The report notes that the COVID-19 pandemic “brought to light” how Canadians of different races viewed their safety.

“We’re all Canadians. There’s no one less Canadian than anyone else. (Race) shouldn’t be an issue in our country,” Choo said.

The highest increases in police-reported hate crimes were in Nova Scotia, British Columbia and Saskatchewan, the report says.

Kasari Govender, B.C.’s human rights commissioner, said the report’s findings are not surprising.

“It mirrors closely what community members across B.C. have been saying for nearly two years about not only hate crimes, but hate incidents more broadly,” she said in a statement.

Govender’s office launched a public inquiry in August 2021 into hate during the COVID-19 pandemic, and she said “the pandemic has created a breeding ground for pre-existing hateful beliefs.”

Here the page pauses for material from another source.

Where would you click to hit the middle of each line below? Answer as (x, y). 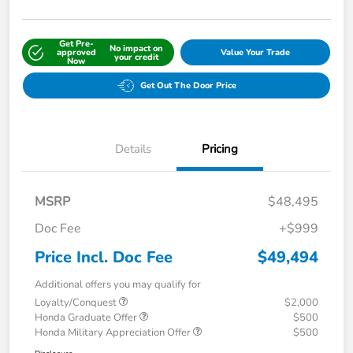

“We need to acknowledge the conditions under which hate flourishes in order to address it.”

No rise was reported in Manitoba, Prince Edward Island, New Brunswick or Northwest Territories, but the report notes the relatively small population counts and number of hate crimes in the territories usually make year-over-year comparisons less reliable.

Both violent and non-violent hate crimes increased compared with 2019 and contributed “fairly equally” to the overall rise in hate crimes in 2020, Statistics Canada says.

Hate crimes targeting religion declined for the third year in a row following a peak in 2017, the report says. But the 515 incidents reported in 2020 are still higher than what was recorded annually before 2017, it notes.

The Jewish and Muslim populations continue to be the most common targets of religion-based hate crimes, it says.

Shimon Koffler Fogel, the president of the Centre for Israel and Jewish Affairs, said in a statement that the report should be a “call to action” for Canadians.

“This is deeply alarming when balancing the number of hate-motivated attacks against the relatively small Jewish population,” he said. “We are grateful that police services across the country take these incidents seriously, but more needs to be done to prevent them and protect vulnerable communities.”

There was a two per cent decrease in hate crimes targeting sexual orientation in 2020, but the 259 incidents reported are the second highest since comparable data became available in 2009, the agency says.

Statistics Canada says the increase in hate crimes in 2020 may still underestimate the number of incidents, given that not all such crimes reported to police.